***(This document is intended to appeal to OCP maintainers, but the core tenet behind the changes is also relevant for using Delve in application workloads or vanilla Kubernetes components)***
I essentially needed Delve as a debugger a few times when de facto printing log mechanism didn't help me sort out the issue in core Openshift components. However, there was no time to hack and make it working easily.
I wrote this README to shorten the time to prepare environment for Delve debugging.
[OCM(aka. openshift-controller-manager)](https://github.com/openshift/openshift-controller-manager) and [OCM-o(aka. cluster-openshift-controller-manager-operator)](https://github.com/openshift/cluster-openshift-controller-manager-operator) are used as examples.
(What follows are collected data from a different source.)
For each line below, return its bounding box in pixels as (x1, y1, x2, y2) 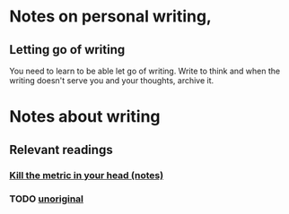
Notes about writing (9, 107, 161, 127)
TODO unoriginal (9, 193, 83, 205)
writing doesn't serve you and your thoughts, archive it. (9, 75, 215, 86)
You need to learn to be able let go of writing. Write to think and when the (9, 65, 281, 76)
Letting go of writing (9, 42, 126, 57)
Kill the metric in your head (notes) (9, 168, 164, 181)
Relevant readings (9, 141, 114, 158)
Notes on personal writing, (9, 6, 213, 27)
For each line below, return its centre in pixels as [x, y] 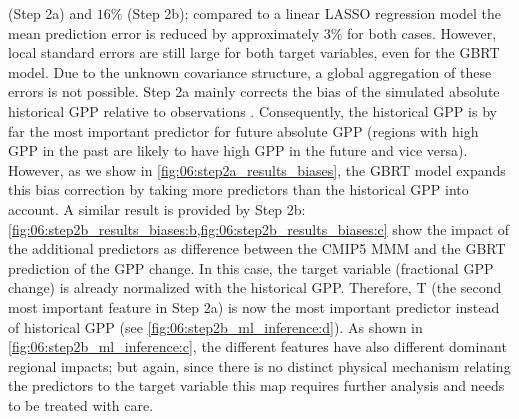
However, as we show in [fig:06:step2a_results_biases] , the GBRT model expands [257, 169]
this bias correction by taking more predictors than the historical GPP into [238, 189]
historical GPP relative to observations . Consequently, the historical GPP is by [252, 110]
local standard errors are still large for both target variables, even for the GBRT [254, 52]
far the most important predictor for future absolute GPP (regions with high [243, 130]
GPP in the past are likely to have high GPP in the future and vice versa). [238, 150]
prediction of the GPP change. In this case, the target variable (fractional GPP [251, 267]
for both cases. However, [422, 32]
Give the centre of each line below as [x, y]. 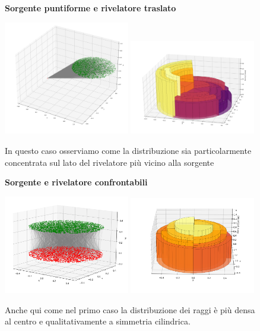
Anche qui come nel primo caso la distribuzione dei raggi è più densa [130, 309]
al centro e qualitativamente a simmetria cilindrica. [98, 321]
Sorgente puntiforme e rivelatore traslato [91, 8]
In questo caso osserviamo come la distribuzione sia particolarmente [128, 151]
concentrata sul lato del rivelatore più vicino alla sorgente [110, 162]
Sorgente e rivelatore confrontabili [76, 182]
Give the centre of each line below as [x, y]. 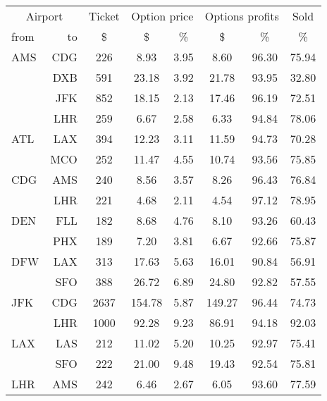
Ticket [104, 16]
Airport [44, 16]
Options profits [242, 16]
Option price [162, 16]
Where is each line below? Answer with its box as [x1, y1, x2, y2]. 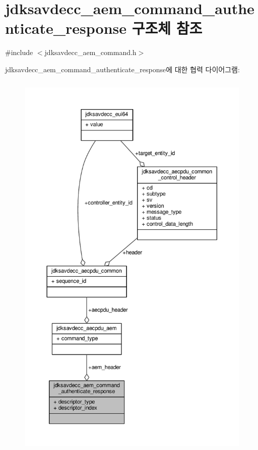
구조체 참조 [132, 18, 203, 38]
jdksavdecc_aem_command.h [44, 47, 137, 58]
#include [5, 47, 33, 58]
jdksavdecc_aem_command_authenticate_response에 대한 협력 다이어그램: [5, 64, 240, 74]
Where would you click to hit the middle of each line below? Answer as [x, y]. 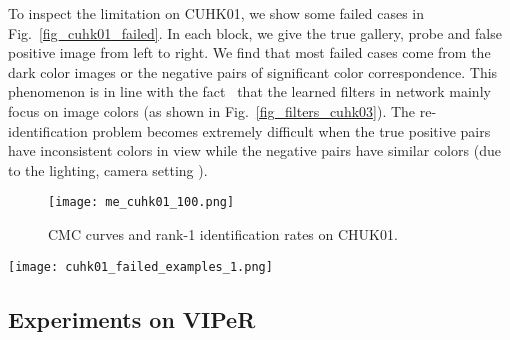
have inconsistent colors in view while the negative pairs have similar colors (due [254, 150]
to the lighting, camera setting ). [108, 169]
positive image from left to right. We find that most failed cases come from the [249, 52]
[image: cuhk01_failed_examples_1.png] [140, 266]
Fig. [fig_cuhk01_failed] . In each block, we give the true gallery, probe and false [255, 32]
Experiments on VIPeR [132, 318]
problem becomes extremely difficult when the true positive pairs [291, 130]
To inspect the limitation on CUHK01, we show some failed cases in [216, 13]
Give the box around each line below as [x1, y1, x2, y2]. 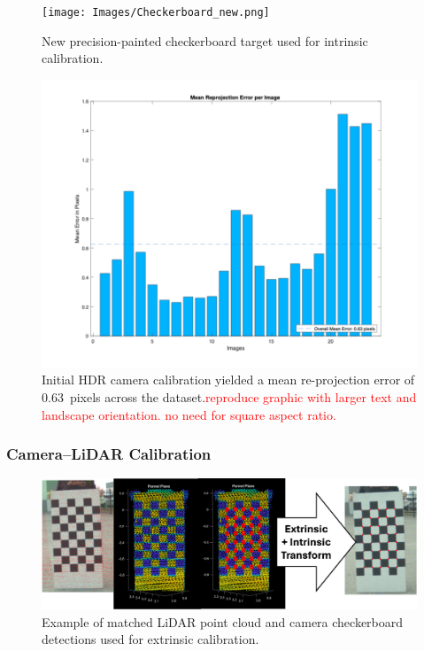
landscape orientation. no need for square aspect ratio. [42, 405, 336, 423]
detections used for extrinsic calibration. [42, 630, 259, 648]
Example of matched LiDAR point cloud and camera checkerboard [42, 612, 404, 631]
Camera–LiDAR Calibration [6, 443, 212, 465]
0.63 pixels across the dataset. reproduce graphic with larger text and [42, 388, 417, 407]
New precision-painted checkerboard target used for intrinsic [42, 31, 368, 50]
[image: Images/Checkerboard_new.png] [42, 6, 270, 19]
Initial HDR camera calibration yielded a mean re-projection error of [42, 370, 415, 389]
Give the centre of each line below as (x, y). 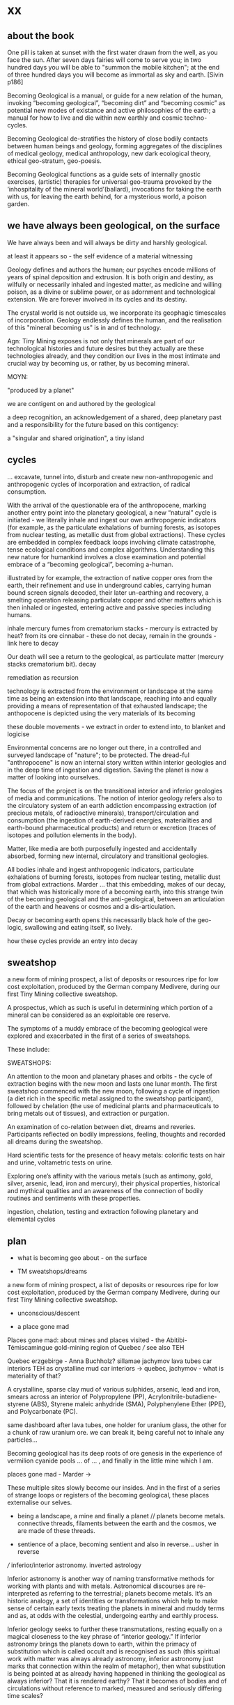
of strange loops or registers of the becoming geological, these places (108, 1495)
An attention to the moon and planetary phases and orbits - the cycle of (110, 1076)
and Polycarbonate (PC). (42, 1412)
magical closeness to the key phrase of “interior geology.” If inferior (104, 1637)
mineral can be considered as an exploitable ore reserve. (89, 1015)
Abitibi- (177, 1340)
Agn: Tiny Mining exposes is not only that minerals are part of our (101, 341)
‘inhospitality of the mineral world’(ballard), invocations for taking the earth (114, 189)
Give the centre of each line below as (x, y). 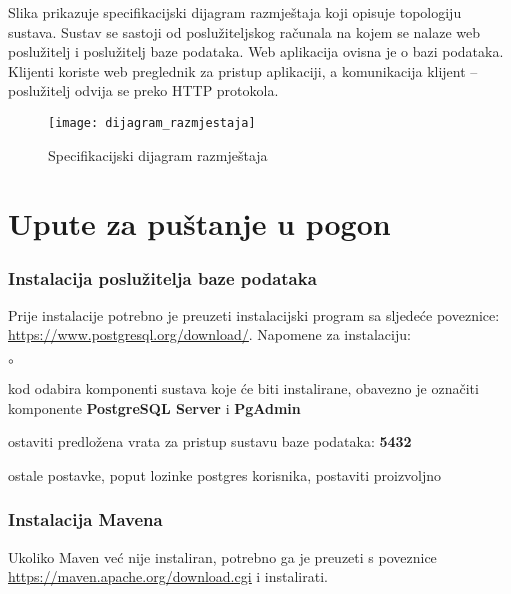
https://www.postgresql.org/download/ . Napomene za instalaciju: (209, 334)
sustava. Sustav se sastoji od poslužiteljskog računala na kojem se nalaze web (244, 31)
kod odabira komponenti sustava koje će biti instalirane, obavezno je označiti (243, 388)
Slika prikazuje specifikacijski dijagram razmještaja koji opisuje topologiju (235, 12)
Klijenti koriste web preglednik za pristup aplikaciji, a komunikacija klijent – (243, 70)
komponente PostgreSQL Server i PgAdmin (154, 407)
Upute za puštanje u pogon (199, 223)
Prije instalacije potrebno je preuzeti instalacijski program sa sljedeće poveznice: (254, 314)
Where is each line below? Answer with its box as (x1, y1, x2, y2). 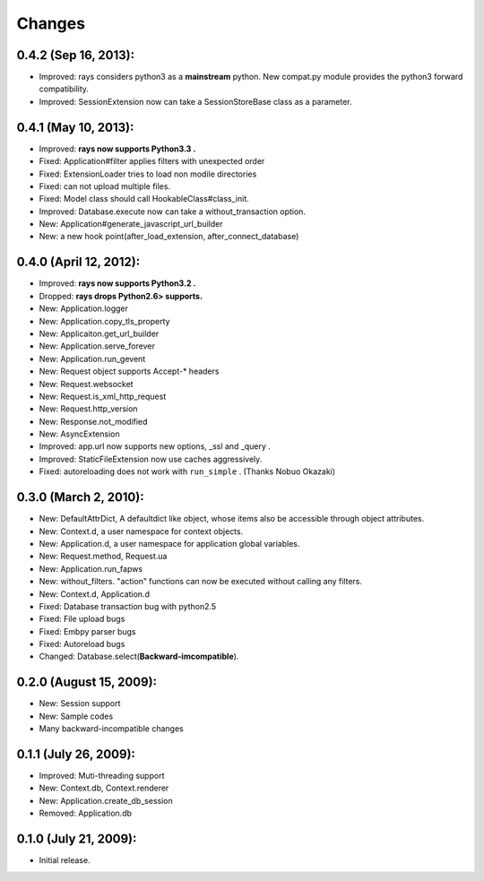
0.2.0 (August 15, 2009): (16, 675, 157, 690)
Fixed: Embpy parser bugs (39, 626, 136, 636)
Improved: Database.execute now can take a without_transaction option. (39, 206, 307, 217)
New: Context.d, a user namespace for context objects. (39, 525, 244, 537)
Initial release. (39, 855, 91, 866)
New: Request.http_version (39, 403, 138, 414)
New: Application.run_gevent (39, 353, 146, 364)
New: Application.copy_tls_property (39, 315, 170, 326)
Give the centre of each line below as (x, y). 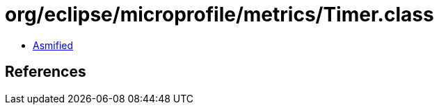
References (46, 72)
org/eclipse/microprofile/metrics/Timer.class (219, 15)
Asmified (53, 45)
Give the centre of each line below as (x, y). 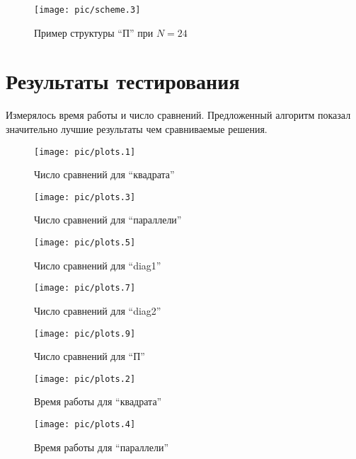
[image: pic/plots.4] (85, 425)
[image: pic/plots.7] (85, 288)
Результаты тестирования (123, 81)
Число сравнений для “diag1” (98, 265)
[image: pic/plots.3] (85, 197)
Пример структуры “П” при (94, 32)
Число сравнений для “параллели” (108, 220)
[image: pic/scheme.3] (87, 10)
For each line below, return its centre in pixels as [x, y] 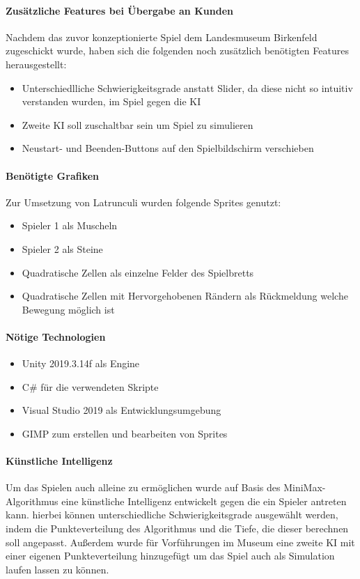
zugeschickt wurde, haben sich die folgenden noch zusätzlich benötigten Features [177, 51]
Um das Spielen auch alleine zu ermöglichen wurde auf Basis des [143, 487]
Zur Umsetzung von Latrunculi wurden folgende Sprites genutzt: [143, 202]
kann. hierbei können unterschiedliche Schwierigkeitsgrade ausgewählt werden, [172, 515]
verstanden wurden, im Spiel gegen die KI [111, 101]
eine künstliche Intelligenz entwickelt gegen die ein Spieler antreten [204, 501]
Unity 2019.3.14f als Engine [81, 363]
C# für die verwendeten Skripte [90, 386]
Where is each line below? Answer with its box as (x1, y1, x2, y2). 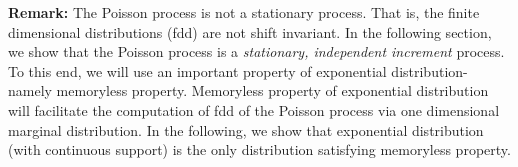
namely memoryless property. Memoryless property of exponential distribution (8, 80, 489, 101)
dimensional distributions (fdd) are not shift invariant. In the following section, (8, 21, 492, 42)
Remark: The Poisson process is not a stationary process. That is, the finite (8, 2, 480, 22)
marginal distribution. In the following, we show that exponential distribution (8, 119, 484, 140)
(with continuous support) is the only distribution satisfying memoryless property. (8, 139, 511, 160)
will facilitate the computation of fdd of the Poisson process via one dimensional (8, 99, 500, 120)
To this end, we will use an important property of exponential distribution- (8, 60, 468, 81)
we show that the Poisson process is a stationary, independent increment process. (8, 41, 505, 62)
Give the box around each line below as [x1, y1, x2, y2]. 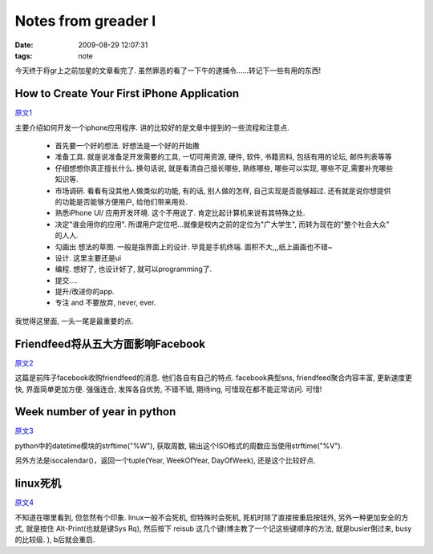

All the changes applied in this document can be tracked via these PRs;
OCM: https://github.com/openshift/openshift-controller-manager/pull/279
OCM-o: https://github.com/openshift/cluster-openshift-controller-manager-operator/pull/317
# Server Side Configurations
1. Delve requires that the debugged binary should be compiled with the correct go flags and build-machinery-go supports customization of flags via `GO_BUILD_FLAGS` environment variable.
Add below assignment in [OCM Makefile](https://github.com/openshift/openshift-controller-manager/blob/master/Makefile)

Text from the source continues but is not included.